Buu spammed an entire planet with lasers, using his aptly-named Human Genocide Attack to wipe out the planet's entire supply of Muggles. Tien and Chiaotzu actually outlasted the rest of the Z team because they were down on Earth at the time rather than at Kami's lookout, and therefore only had to survive the beam spam rather than the "Chocolate Lasers" he used on the foes right in front of him.
Seen in various forms on Eureka Seven. You have your ship-mounted type, seen in the aerial battle between the Gekko and the Izumo, as well as the Nirvash typeTheEND's personal homing laser array. The latter puts out nearly enough beams to turn the whole screen red and white.
The main weapon of Lelouch's Shinkirō Knightmare in Code Geass produces an attack of this sort, via the power of refraction. Later on in the series Suzaku (who is now dangerously close to stealing Kira Yamato's coveted executive beam spammer club trophy) gets a spiffy new upgrade to the Lancelot. It's new energy wings double as a weapon allowing it to deluge targets in energy. You almost have to feel sorry for them...
Before the Gawain's Hadron Cannons were tweaked by Rakshata, they worked like this; afterwards, they became Wave Motion Guns.
Two instances in the series Vandread. Once, in the first series and never used again, when Vandread Dita bounces a whole lotta energy beams off the other Dreads to wipe out a fast-moving enemy attack in one shot. And, in Vandread: The Second Stage, when Bart unlocks the Nirvana's Main Gun in his Crowning Moment Of Awesome. This attack is used in the remainder of the series, and consists of the Nirvana firing hundreds of beams all at once, that not only seek using Roboteching, they seek their targets while dodging friendlies
Kiddy Grade: The Deucalion gets to do this to a variety of targets.
Bokurano has some ridiculous beam-spam in the closing chapters, though it does help that the Humongous Mecha Zearth can fire beams from any point of its body (remember that thing that Buu from Dragon Ball Z did mentioned earlier in this article? It's kinda like that◊).

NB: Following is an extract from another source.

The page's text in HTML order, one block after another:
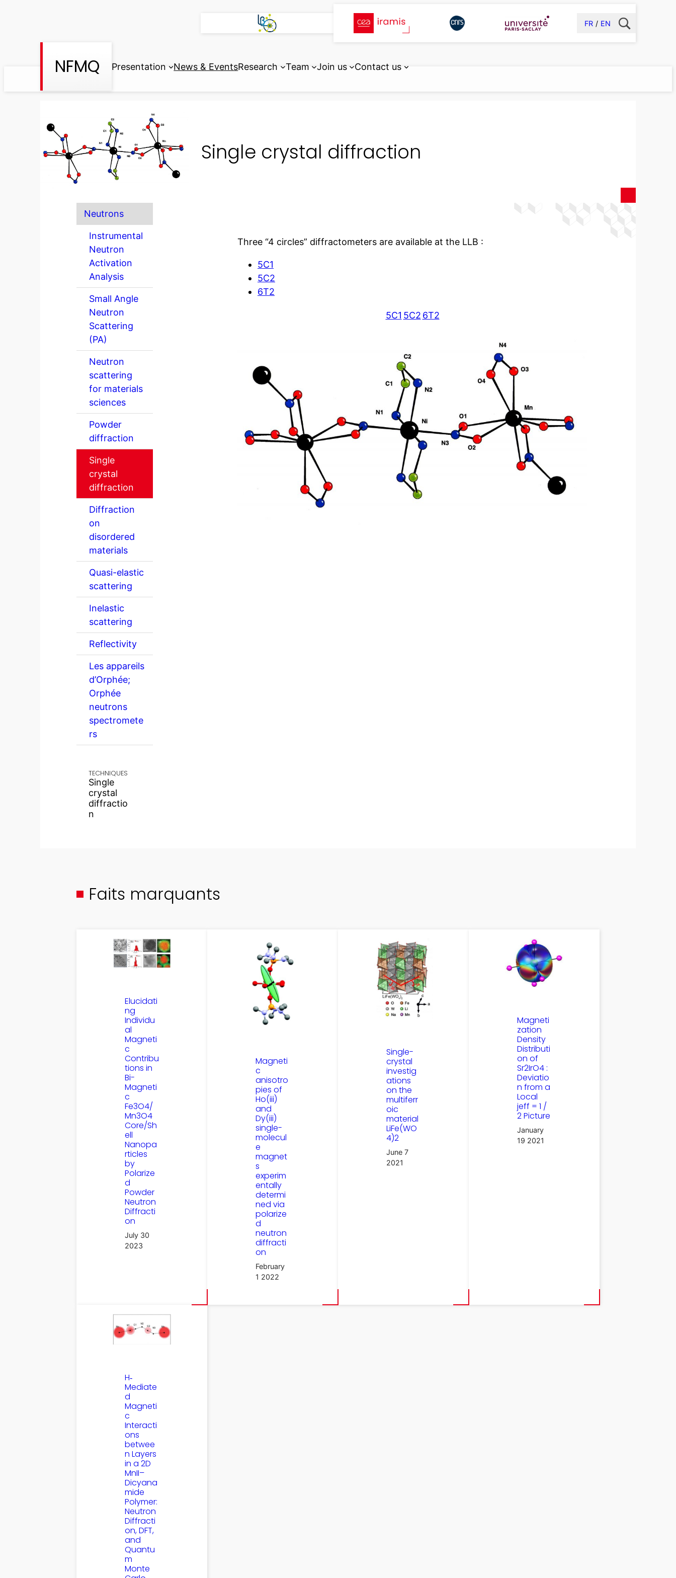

Satchii, the anti-hacker device in Dennou Coil, uses this as its ultimate attack modus. It only works virtually, but since all of the protagonists spend most of their time in virtual reality it's still very terrifying to them.
Kuki's Dolem from RahXephon has this as it's power, making it a nigh unstoppable engine of destruction. In one memorable scene a Macross Missile Massacre was launched against it only to shot to pieces before the missiles could even get halfway.
The original Gall Force used this a lot, with their bendy laser beams.
In the .hack movie G.U. Trilogy, Ovan and Haseo face off against one another. After they gain their Avatar powers, Ovan unleashes a massive wave of red beams, countered by a massive blue beam from Haseo. They collide making a massive purple explosion.
In the anime adaptation of 6-tailed Naruto's fight against Pain (Ch. 438/Ep. 167), Naruto pelts Pain with a 20-second-long Bijuu-Dama Barrage and, later on, with chakra lasers. This is brought to canon in chapter 610 when Bee and Naruto, both in their full Tailed Beast forms, fire a barrage of Bijuu-Damas at the Juubi, which then retaliates with a massive chakra beam attack.
There's also Darui's signature Jutsu, Storm Release: Laser Circus, which unleashes massive beams of light.
The author of Bait and Switch (STO) stated in an author's note that he analyzed the armaments of the Galaxy-class starship from the perspective of what you could do with (according to the Star Trek: The Next Generation Technical Manual) ten phaser banks if you weren't constrained by such things as a special effects budget. Combine that with forty years of technical advancements since the Enterprise-D was built, and the USS Bajor packs a wallop.
Godzilla's Arch-Enemy King Ghidorah often does this with his gravity beams, often firing blasts in random directions with his unoccupied heads while the third is busy grappling with an adjacent enemy.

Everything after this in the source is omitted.